Data entries:
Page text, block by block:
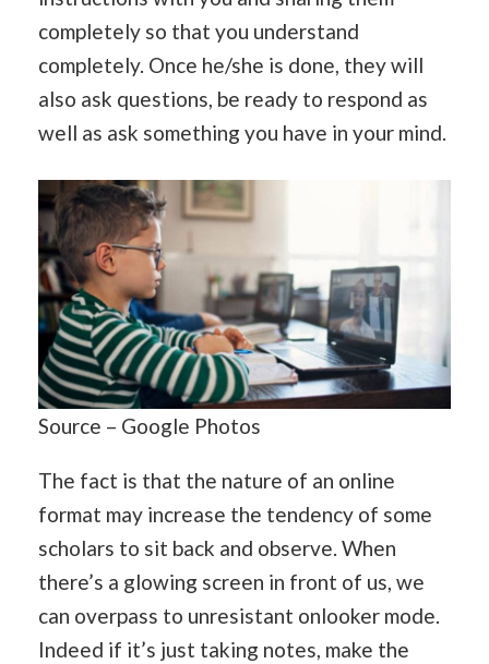
completely so that you understand
completely. Once he/she is done, they will
also ask questions, be ready to respond as
well as ask something you have in your mind.
Source – Google Photos
The fact is that the nature of an online
format may increase the tendency of some
scholars to sit back and observe. When
there’s a glowing screen in front of us, we
can overpass to unresistant onlooker mode.
Indeed if it’s just taking notes, make the
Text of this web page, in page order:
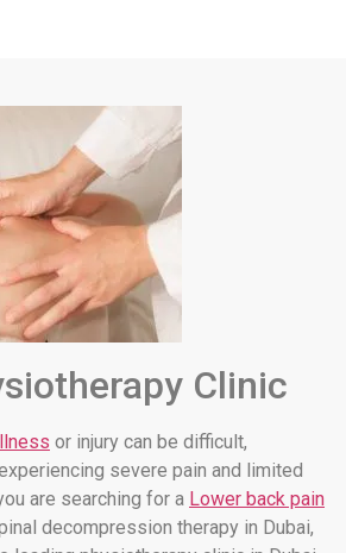
Clinic
or injury can be difficult,
severe pain and limited
are searching for a Lower back pain
decompression therapy in Dubai,
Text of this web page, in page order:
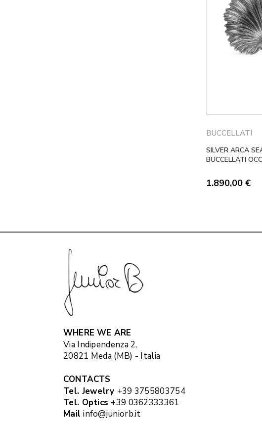
BUCCELLATI
SILVER ARCA
BUCCELLATI
1.890,00 €
WHERE WE ARE
Via Indipendenza 2,
20821 Meda (MB) - Italia
CONTACTS
Tel. Jewelry +39 3755803754
Tel. Optics +39 0362333361
Mail info@juniorb.it
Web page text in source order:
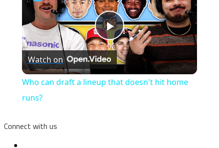
Play
Video
Watch on
Who can draft a lineup that doesn't hit home
runs?
Connect with us
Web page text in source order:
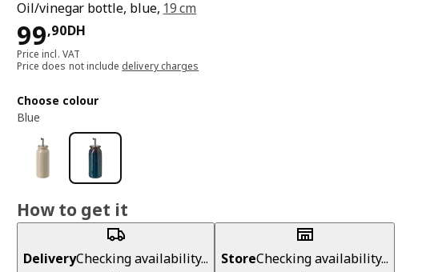
Oil/vinegar bottle, blue, 19 cm
99,90DH
99,90DH
Price incl. VAT
Price does not include delivery charges
Choose colour
Blue
How to get it
DeliveryChecking availability... StoreChecking availability...
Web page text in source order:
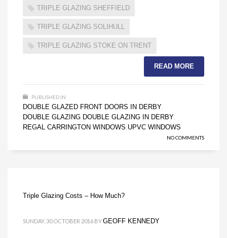
TRIPLE GLAZING SHEFFIELD
TRIPLE GLAZING SOLIHULL
TRIPLE GLAZING STOKE ON TRENT
READ MORE
PUBLISHED IN
DOUBLE GLAZED FRONT DOORS IN DERBY
DOUBLE GLAZING DOUBLE GLAZING IN DERBY
REGAL CARRINGTON WINDOWS UPVC WINDOWS
NO COMMENTS
Triple Glazing Costs – How Much?
SUNDAY, 30 OCTOBER 2016 BYGEOFF KENNEDY
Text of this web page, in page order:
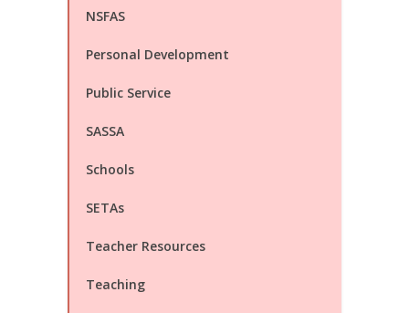
NSFAS
Personal Development
Public Service
SASSA
Schools
SETAs
Teacher Resources
Teaching
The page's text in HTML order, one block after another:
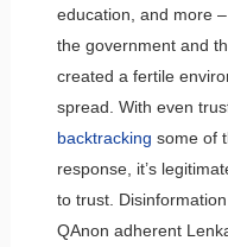
education, and more
the government and
created a fertile
spread. With even
backtracking some of
response, it’s
to trust.
QAnon adherent
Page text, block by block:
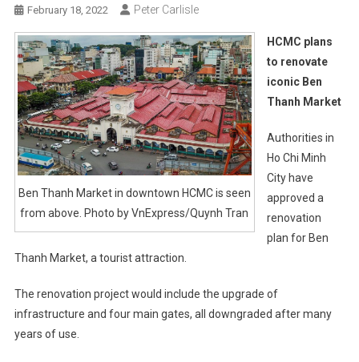
February 18, 2022 Peter Carlisle
Ben Thanh Market in downtown HCMC is seen
from above. Photo by VnExpress/Quynh Tran
HCMC plans
to renovate
iconic Ben
Thanh Market
Authorities in
Ho Chi Minh
City have
approved a
renovation
plan for Ben
Thanh Market, a tourist attraction.
The renovation project would include the upgrade of
infrastructure and four main gates, all downgraded after many
years of use.
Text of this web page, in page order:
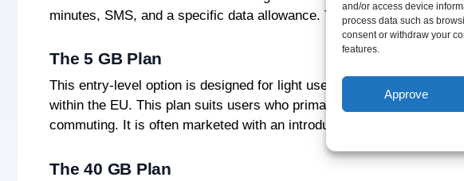
and/or access device
process data such as
consent or withdraw your
features.
Approve
minutes, SMS, and a specific data allowance. The SIM card can be
The 5 GB Plan
This entry-level option is designed for light users. It typically
within the EU. This plan suits users who primarily use Wi-Fi at work
commuting. It is often marketed with an introductory price, such as
The 40 GB Plan
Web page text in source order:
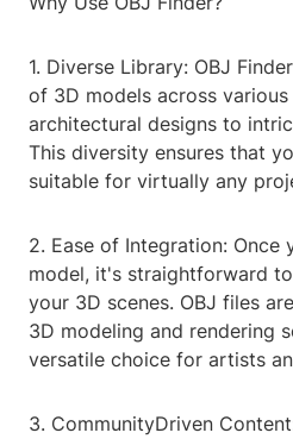
1. Diverse Library: OBJ
of 3D models across
architectural designs to
This diversity ensures that
suitable for virtually any
2. Ease of Integration: Once
model, it's straightforward
your 3D scenes. OBJ files
3D modeling and rendering
versatile choice for artists
3. CommunityDriven
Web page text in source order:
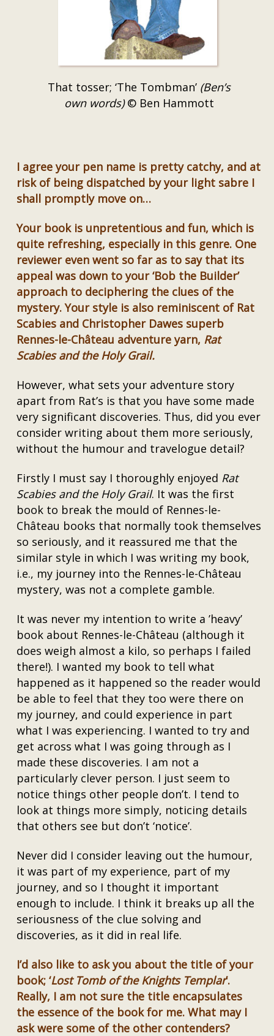
That tosser; ‘The Tombman’ (Ben’s
own words)© Ben Hammott
I agree your pen name is pretty catchy, and at
risk of being dispatched by your light sabre I
shall promptly move on…
Your book is unpretentious and fun, which is
quite refreshing, especially in this genre. One
reviewer even went so far as to say that its
appeal was down to your ‘Bob the Builder’
approach to deciphering the clues of the
mystery. Your style is also reminiscent of Rat
Scabies and Christopher Dawes superb
Rennes-le-Château adventure yarn, Rat
Scabies and the Holy Grail.
However, what sets your adventure story
apart from Rat’s is that you have some made
very significant discoveries. Thus, did you ever
consider writing about them more seriously,
without the humour and travelogue detail?
Firstly I must say I thoroughly enjoyed Rat
Scabies and the Holy Grail. It was the first
book to break the mould of Rennes-le-
Château books that normally took themselves
so seriously, and it reassured me that the
similar style in which I was writing my book,
i.e., my journey into the Rennes-le-Château
mystery, was not a complete gamble.
It was never my intention to write a ’heavy’
book about Rennes-le-Château (although it
does weigh almost a kilo, so perhaps I failed
there!). I wanted my book to tell what
happened as it happened so the reader would
be able to feel that they too were there on
my journey, and could experience in part
what I was experiencing. I wanted to try and
get across what I was going through as I
made these discoveries. I am not a
particularly clever person. I just seem to
notice things other people don’t. I tend to
look at things more simply, noticing details
that others see but don’t ‘notice’.
Never did I consider leaving out the humour,
it was part of my experience, part of my
journey, and so I thought it important
enough to include. I think it breaks up all the
seriousness of the clue solving and
discoveries, as it did in real life.
I’d also like to ask you about the title of your
book; ‘Lost Tomb of the Knights Templar’.
Really, I am not sure the title encapsulates
the essence of the book for me. What may I
ask were some of the other contenders?
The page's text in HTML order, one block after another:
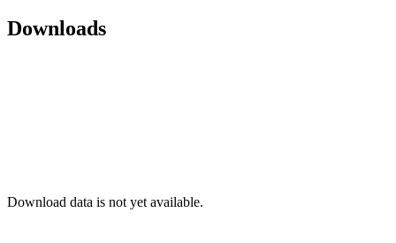
Downloads
Download data is not yet available.
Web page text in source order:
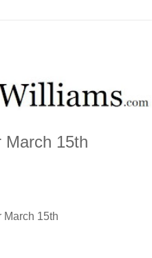
March 15th
March 15th
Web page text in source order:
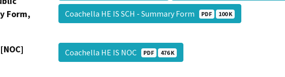
Form,
Coachella HE IS SCH - Summary Form PDF 100 K
Coachella HE IS NOC PDF 476 K

> [WHAT IS REQUIRED] Only the lines from the start of the records through the line containing "format may increase the tendency of some" should be repeated, word for word, with the pictures left out.

> [FINAL ANSWER]
Page text, block by block:
completely so that you understand
completely. Once he/she is done, they will
also ask questions, be ready to respond as
well as ask something you have in your mind.
Source – Google Photos
The fact is that the nature of an online
format may increase the tendency of some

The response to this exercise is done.